According to the definition of the feature vector mathematical formula, the result of multiplying a matrix by a vector is still a vector of the same dimension. Therefore, matrix multiplication corresponds to a transformation, which converts one vector to another vector of the same dimension, so what is the transformation effect? Of course, this is closely related to the structure of the square matrix. For example, we can take an appropriate two-dimensional square matrix, so that the effect of this transformation is to rotate the two-dimensional vector on the plane by 30 degrees counterclockwise, in this case, we can ask a question: is there a vector that does not change the direction under this transformation? You can think about it. Except for the zero vector, there are no other vectors that can rotate for 30 degrees on the plane without changing the direction. Therefore, this transformation corresponds to the matrix (or this transformation itself) there is no feature vector (Note: The feature vector cannot be a zero vector). Therefore, a specific transformed feature vector is such a vector. After such a specific transformation, the direction remains unchanged, it's just about scaling the length. (Let's look at the original definition of feature vector AX = Cx. CX is the result of transformation of the vector X by square matrix, but obviously, CX and X are in the same direction ).
Here is a simple example of a feature vector. For example, a transformation on the plane performs an image symmetric transformation on the horizontal axis of a vector, that is, the horizontal coordinates of a vector remain unchanged, but the vertical coordinates take the opposite number, this transformation is represented as the matrix [1 0; 0-1] (semicolon indicates line feed), apparently [1 0; 0-1] * [a B] '= [A-B, what is the feature vector of this matrix? Think about the vectors that remain in the same direction under this transformation. Obviously, the vectors on the horizontal axis remain in the same direction under this transformation (remember that this transformation is an image symmetric transformation, that mirror surface (on the horizontal axis) of course, it will not change), so we can directly guess that its feature vector is [a 0] '(A is not 0). Is there anything else? Yes, that is, the vector on the vertical axis. After the transformation, the direction is reversed, but it is still on the same axis, so it is considered that the direction is not changed, therefore, [0 B] '(B is not 0) is also its feature vector.
In summary, the feature value only reflects the scaling multiple of the feature vectors during the transformation. For a transformation, the direction specified by the feature vector is very important, and the feature value does not seem so important. However, when we reference spectral theorem, the situation is different.
The core content of spectral theorem is as follows: a linear transformation (represented by matrix multiplication) can be expressed as a linear combination of all its feature vectors, the linear coefficient is the feature value corresponding to each vector. The formula is as follows:
From this we can see that a transformation (matrix) can be fully represented by all its feature vectors, and the feature values corresponding to each vector, it represents the contribution rate of the matrix in this aspect. The common point is power. At this point, the feature value is turned over as the master, and the initiative of the feature vector is thoroughly grasped: what do you think you can say that the energy level of this matrix is in my hands?
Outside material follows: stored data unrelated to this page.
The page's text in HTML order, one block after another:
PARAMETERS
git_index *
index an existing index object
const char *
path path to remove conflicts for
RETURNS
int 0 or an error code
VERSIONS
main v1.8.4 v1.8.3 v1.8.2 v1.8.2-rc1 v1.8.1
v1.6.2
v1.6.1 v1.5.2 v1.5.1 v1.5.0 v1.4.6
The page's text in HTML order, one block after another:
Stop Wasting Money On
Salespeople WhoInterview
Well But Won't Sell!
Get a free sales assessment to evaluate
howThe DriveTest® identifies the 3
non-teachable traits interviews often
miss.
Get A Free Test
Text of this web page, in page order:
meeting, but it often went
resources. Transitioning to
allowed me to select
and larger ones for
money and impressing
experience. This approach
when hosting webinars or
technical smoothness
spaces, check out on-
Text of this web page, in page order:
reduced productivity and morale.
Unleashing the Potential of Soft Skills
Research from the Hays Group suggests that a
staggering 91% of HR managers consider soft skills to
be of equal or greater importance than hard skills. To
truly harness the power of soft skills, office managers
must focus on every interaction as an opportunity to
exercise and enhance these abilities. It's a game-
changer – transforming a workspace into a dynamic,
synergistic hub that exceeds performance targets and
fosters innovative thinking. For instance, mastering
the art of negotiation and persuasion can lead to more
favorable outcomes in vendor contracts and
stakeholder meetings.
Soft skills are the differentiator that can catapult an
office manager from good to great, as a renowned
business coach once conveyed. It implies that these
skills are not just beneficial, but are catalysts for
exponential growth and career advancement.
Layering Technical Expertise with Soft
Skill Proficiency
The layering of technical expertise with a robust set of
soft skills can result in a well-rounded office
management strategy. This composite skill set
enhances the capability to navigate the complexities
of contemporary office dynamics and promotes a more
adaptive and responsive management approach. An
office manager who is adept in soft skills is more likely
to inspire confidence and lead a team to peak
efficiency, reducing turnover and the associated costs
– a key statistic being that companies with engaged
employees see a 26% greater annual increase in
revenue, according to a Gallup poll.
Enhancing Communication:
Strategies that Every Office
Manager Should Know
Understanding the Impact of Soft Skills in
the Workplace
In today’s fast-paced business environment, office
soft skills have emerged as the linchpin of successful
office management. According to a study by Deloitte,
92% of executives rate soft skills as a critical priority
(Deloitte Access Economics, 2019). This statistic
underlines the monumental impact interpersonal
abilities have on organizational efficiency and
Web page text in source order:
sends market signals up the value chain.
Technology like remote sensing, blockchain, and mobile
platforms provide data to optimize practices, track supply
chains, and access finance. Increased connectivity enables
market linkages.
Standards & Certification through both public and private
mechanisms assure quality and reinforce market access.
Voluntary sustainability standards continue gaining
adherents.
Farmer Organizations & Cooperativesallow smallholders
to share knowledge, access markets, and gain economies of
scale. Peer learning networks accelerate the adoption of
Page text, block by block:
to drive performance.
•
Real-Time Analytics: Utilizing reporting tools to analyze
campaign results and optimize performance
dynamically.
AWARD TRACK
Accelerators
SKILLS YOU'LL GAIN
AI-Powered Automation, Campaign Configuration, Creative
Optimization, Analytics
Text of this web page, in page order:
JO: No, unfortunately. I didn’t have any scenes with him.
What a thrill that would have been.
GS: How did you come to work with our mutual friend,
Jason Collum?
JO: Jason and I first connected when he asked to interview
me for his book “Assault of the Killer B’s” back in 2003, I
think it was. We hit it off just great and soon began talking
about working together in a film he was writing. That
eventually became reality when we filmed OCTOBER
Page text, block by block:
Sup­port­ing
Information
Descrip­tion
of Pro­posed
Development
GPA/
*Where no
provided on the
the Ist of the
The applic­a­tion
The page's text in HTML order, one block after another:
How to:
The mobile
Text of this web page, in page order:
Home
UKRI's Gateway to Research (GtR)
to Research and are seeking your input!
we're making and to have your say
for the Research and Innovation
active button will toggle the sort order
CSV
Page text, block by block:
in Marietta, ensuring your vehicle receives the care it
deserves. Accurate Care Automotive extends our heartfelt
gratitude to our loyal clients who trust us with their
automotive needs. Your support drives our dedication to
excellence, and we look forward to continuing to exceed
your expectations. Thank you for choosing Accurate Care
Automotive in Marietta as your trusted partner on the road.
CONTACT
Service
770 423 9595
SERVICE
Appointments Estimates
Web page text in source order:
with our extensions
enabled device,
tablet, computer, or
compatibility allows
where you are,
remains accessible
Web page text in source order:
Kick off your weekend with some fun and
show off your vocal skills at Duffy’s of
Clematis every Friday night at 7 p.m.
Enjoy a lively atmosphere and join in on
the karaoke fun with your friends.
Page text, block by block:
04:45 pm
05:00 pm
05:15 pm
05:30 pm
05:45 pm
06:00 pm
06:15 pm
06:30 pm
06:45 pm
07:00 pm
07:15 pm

We know that a transformation can be represented by a matrix multiplication, so a spatial coordinate system can be regarded as a matrix, and this coordinate system can be represented by all the feature vectors of this matrix, if it is represented by a graph, it can be imagined that it is a coordinate angle of the open space. This group of vectors can completely represent the "Features" of the Space represented by a matrix ", their feature values represent the energy of each angle (as you can imagine, the longer the axis, the more it represents the space, its "feature" is stronger or more explicit, and the short axis is naturally a hidden feature). Therefore, the feature vector/value can fully describe the characteristics of a geometric space, feature vectors and feature values can be used in ry (especially space ry) and their applications.
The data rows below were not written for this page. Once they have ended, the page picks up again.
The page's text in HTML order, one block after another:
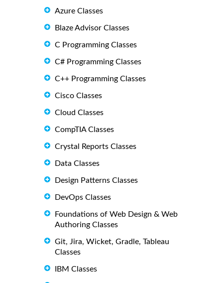
Azure Classes
Blaze Advisor Classes
C Programming Classes
C# Programming Classes
C++ Programming Classes
Cisco Classes
Cloud Classes
CompTIA Classes
Crystal Reports Classes
Data Classes
Design Patterns Classes
DevOps Classes
Foundations of Web Design & Web
Authoring Classes
Git, Jira, Wicket, Gradle, Tableau
Classes
IBM Classes
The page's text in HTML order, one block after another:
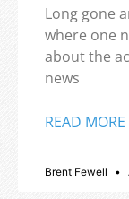
Long gone
where one
about the
news
READ MORE
Brent Fewell
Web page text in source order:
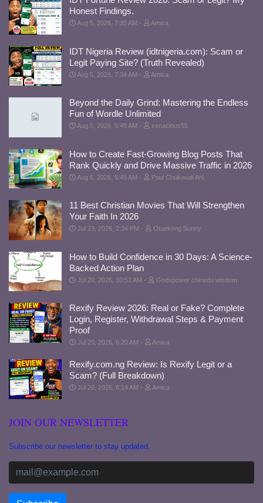
Honest Findings.
Aug 5, 2026, 7:35 AM Amica
IDT Nigeria Review (idtnigeria.com): Scam or
Legit Paying Site? (Truth Revealed)
Aug 5, 2026, 7:34 AM Amica
Beyond the Daily Grind: Mastering the Endless
Fun of Wordle Unlimited
Aug 5, 2026, 5:48 AM xenacious55
How to Create Fast-Growing Blog Posts That
Rank Quickly and Drive Massive Traffic in 2026
Aug 5, 2026, 5:45 AM Paul Chukwudi Ani
11 Best Christian Movies That Will Strengthen
Your Faith In 2026
Jul 23, 2026, 2:34 PM Otuekong Sunny
How to Build Confidence in 30 Days: A Science-
Backed Action Plan
Jul 20, 2026, 10:51 AM Godspower chinedu wisdom
Rexify Review 2026: Real or Fake? Complete
Login, Register, Withdrawal Steps & Payment
Proof
Jul 20, 2026, 6:20 AM Amica
Rexify.com.ng Review: Is Rexify Legit or a
Scam? (Full Breakdown)
Jul 20, 2026, 6:14 AM Amica
JOIN OUR NEWSLETTER
Subscribe our newsletter to stay updated.
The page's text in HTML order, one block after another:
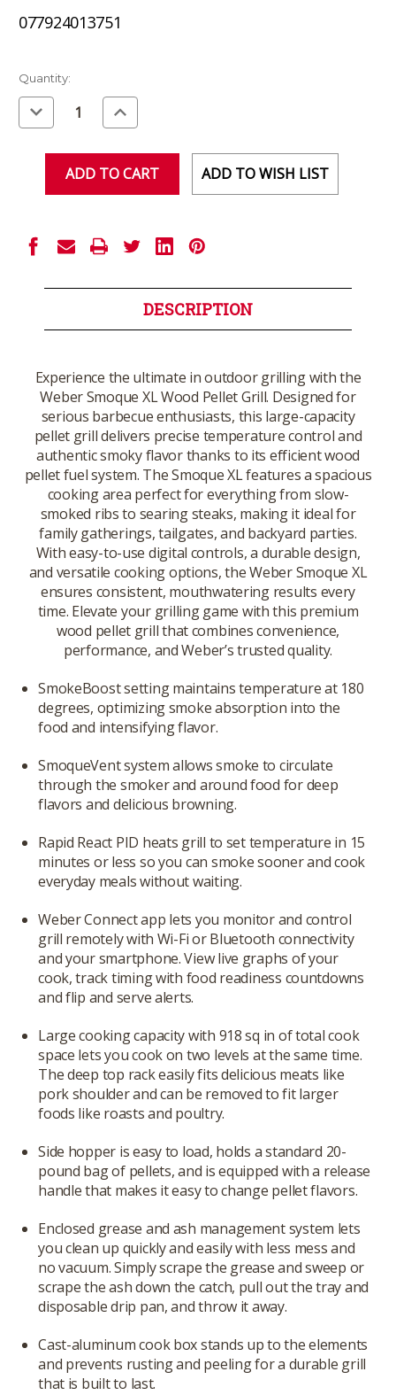
077924013751
Current
Stock:
Quantity:
Decrease
Quantity
of
Increase
Quantity
of
ADD TO WISH LIST
DESCRIPTION
Experience the ultimate in outdoor grilling with the
Weber Smoque XL Wood Pellet Grill. Designed for
serious barbecue enthusiasts, this large-capacity
pellet grill delivers precise temperature control and
authentic smoky flavor thanks to its efficient wood
pellet fuel system. The Smoque XL features a spacious
cooking area perfect for everything from slow-
smoked ribs to searing steaks, making it ideal for
family gatherings, tailgates, and backyard parties.
With easy-to-use digital controls, a durable design,
and versatile cooking options, the Weber Smoque XL
ensures consistent, mouthwatering results every
time. Elevate your grilling game with this premium
wood pellet grill that combines convenience,
performance, and Weber’s trusted quality.
SmokeBoost setting maintains temperature at 180
degrees, optimizing smoke absorption into the
food and intensifying flavor.
SmoqueVent system allows smoke to circulate
through the smoker and around food for deep
flavors and delicious browning.
Rapid React PID heats grill to set temperature in 15
minutes or less so you can smoke sooner and cook
everyday meals without waiting.
Weber Connect app lets you monitor and control
grill remotely with Wi-Fi or Bluetooth connectivity
and your smartphone. View live graphs of your
cook, track timing with food readiness countdowns
and flip and serve alerts.
Large cooking capacity with 918 sq in of total cook
space lets you cook on two levels at the same time.
The deep top rack easily fits delicious meats like
pork shoulder and can be removed to fit larger
foods like roasts and poultry.
Side hopper is easy to load, holds a standard 20-
pound bag of pellets, and is equipped with a release
handle that makes it easy to change pellet flavors.
Enclosed grease and ash management system lets
you clean up quickly and easily with less mess and
no vacuum. Simply scrape the grease and sweep or
scrape the ash down the catch, pull out the tray and
disposable drip pan, and throw it away.
Cast-aluminum cook box stands up to the elements
and prevents rusting and peeling for a durable grill
that is built to last.

There are too many applications of feature vectors (especially feature values). Recently, for example, the PCA method I mentioned previously, selects K feature vectors with the highest feature values to represent a matrix, in this way, the Dimensionality Reduction Analysis and feature display methods can be achieved. Close to, for example, Google's PageRank, it is also used to calculate the feature vector of a matrix-based graph (which represents the association between the "nodes" of each web page) to divide each node by the "feature value; for example, there are many applications in Face Recognition and data stream mode mining and analysis. If you are interested, refer to several articles by IBM Spiros on vldb '05 and sigmod' 06.
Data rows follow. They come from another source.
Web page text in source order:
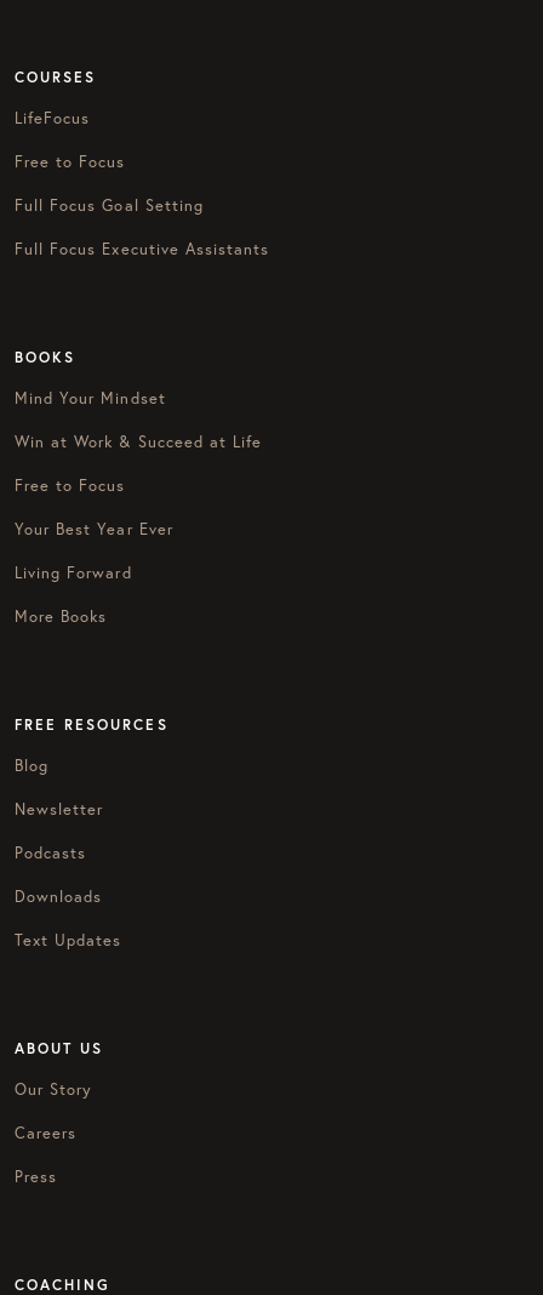
COURSES
LifeFocus
Free to Focus
Full Focus Goal Setting
Full Focus Executive Assistants
BOOKS
Mind Your Mindset
Win at Work & Succeed at Life
Free to Focus
Your Best Year Ever
Living Forward
More Books
FREE RESOURCES
Blog
Newsletter
Podcasts
Downloads
Text Updates
ABOUT US
Our Story
Careers
Press
COACHING
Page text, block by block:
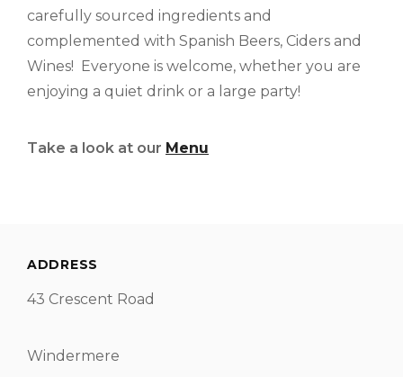
carefully sourced ingredients and
complemented with Spanish Beers, Ciders and
Wines! Everyone is welcome, whether you are
enjoying a quiet drink or a large party!
Take a look at our Menu
ADDRESS
43 Crescent Road
Windermere
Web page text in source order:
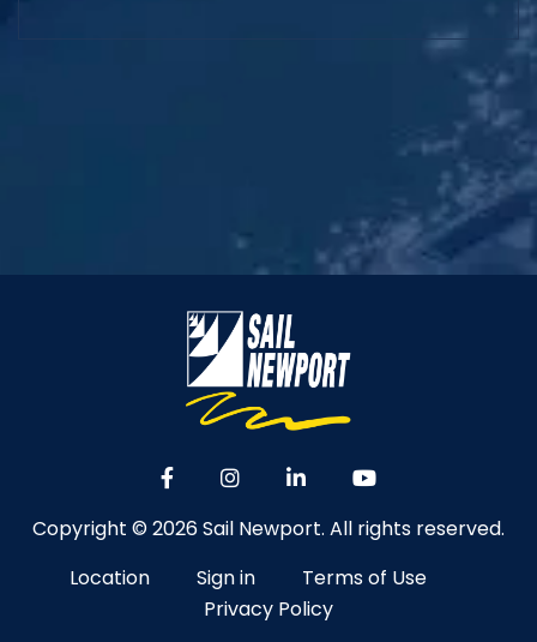
Copyright © 2026 Sail Newport. All rights reserved.
Location
Sign in
Terms of Use
Privacy Policy
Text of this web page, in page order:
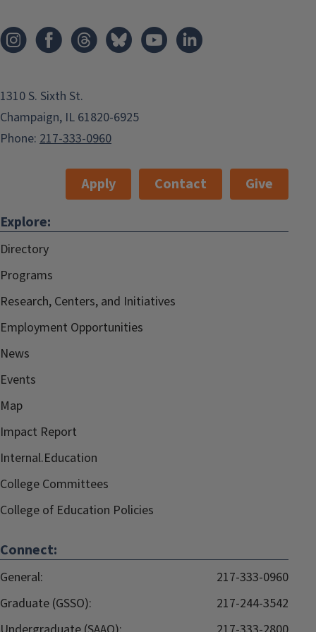
1310 S. Sixth St.
Champaign, IL 61820-6925
Phone: 217-333-0960
Apply Contact
Give
Explore:
Directory
Programs
Research, Centers, and Initiatives
Employment Opportunities
News
Events
Map
Impact Report
Internal.Education
College Committees
College of Education Policies
Connect:
General:
217-333-0960
Graduate (GSSO):
217-244-3542
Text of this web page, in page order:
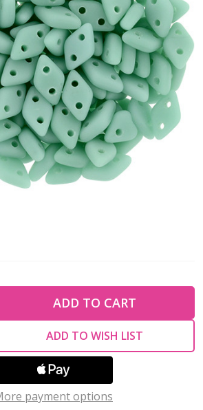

Feature vectors are both mathematical, physical, material, and mechanical (stress and strain tensor, laomei once said in a line generation book that "feature values and feature vectors exist in a place where there is vibration", which is truly awesome + chilling ......
Physical Meaning of feature conversion:
1. mathematical significance of features]
First, we examine a linear change. For example, the elliptic equation in the X and Y coordinate systems can be written as x ^ 2/A ^ 2 + y ^ 2/B ^ 2 = 1, after the coordinate system rotates the origin, the elliptic equation will undergo transformation. We can multiply the (x, y) of the original coordinate system by a matrix to obtain a new (x', y') representation, written as an operator in the form of (x, y, y) * m = (x', y '). The matrix m here represents a linear transformation: stretching, translation, and rotation. So, is there any linear transformation of B (B is a vector) that makes the transformed result look like and Let (X, Y) * B is like a number B multiplied by a number M * B? In other words, is there such vector B that the linear transformation of matrix A * B is equivalent to the projection of M * B on vector B? If yes, B is a feature vector of A, and M is a corresponding feature value. A matrix can contain many feature vectors. Feature values can be obtained using feature equations, and feature vectors can be obtained through the equations corresponding to feature values, which is the same in turn. For example, if a is set to a cubic real symmetric matrix, a1 = (a,-A, 1) T is the solution of AX = 0, a2 = (A, 1,-) T is the solution of (a + E) x = 0. If a is less than 2, the constant A =? Because a1 = (a,-A, 1) T is the solution of AX = 0, it means that a1 = (a,-A, 1) T is a 0 feature vector of, a2 = (A, 1,-a) T is the solution of (a + E) x = 0, indicating a2 = (A, 1,-) T is a-1 feature vector of. The real symmetric matrix belongs to the feature vector orthogonal with different feature values, so a ^ 2-a-a = 0, A = 2, so a = 0.
It is still too abstract. Specifically, finding the relationship between feature vectors is to perform Orthogonal Decomposition of the Space represented by matrix, so that the vector set of a can represent the projection length of each vector A on each feature vector. For example, if A is a matrix of M * n and N> m, then the feature vector is m (because the maximum rank is m), and N row vectors are projected on each feature vector E, its feature value V is the weight. Now, each row vector can be written as VN = (E1 * v1n, e2 * v2n... Em * vmn), and the matrix becomes a square matrix. If the rank of the matrix is smaller, the storage of the matrix can be compressed. Furthermore, because the projection size represents the projection of each component of a in the feature space, we can use the least 2 multiplication to find the components with the largest projection energy, remove the remaining components to save the information represented by the matrix to the maximum extent, and greatly reduce the dimensions to be stored in the matrix, or the PCA method for short.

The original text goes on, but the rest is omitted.